● Exercise
Review the material and extract every line in which the word "Garpun" occurs.

● Information given
= = = = =

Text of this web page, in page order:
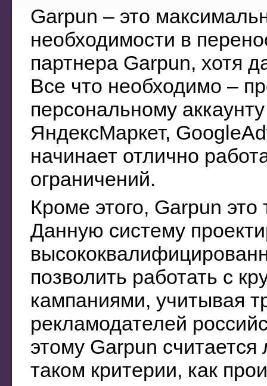
Garpun – это
необходимости в
партнера Garpun, хотя
Все что необходимо –
персональному
ЯндексМаркет,
начинает отлично
ограничений.
Кроме этого, Garpun
Данную систему
позволить работать с
кампаниями, учитывая
рекламодателей
этому Garpun
таком критерии, как

= = = = =

● Your response
Garpun – это
партнера Garpun, хотя
Кроме этого, Garpun
этому Garpun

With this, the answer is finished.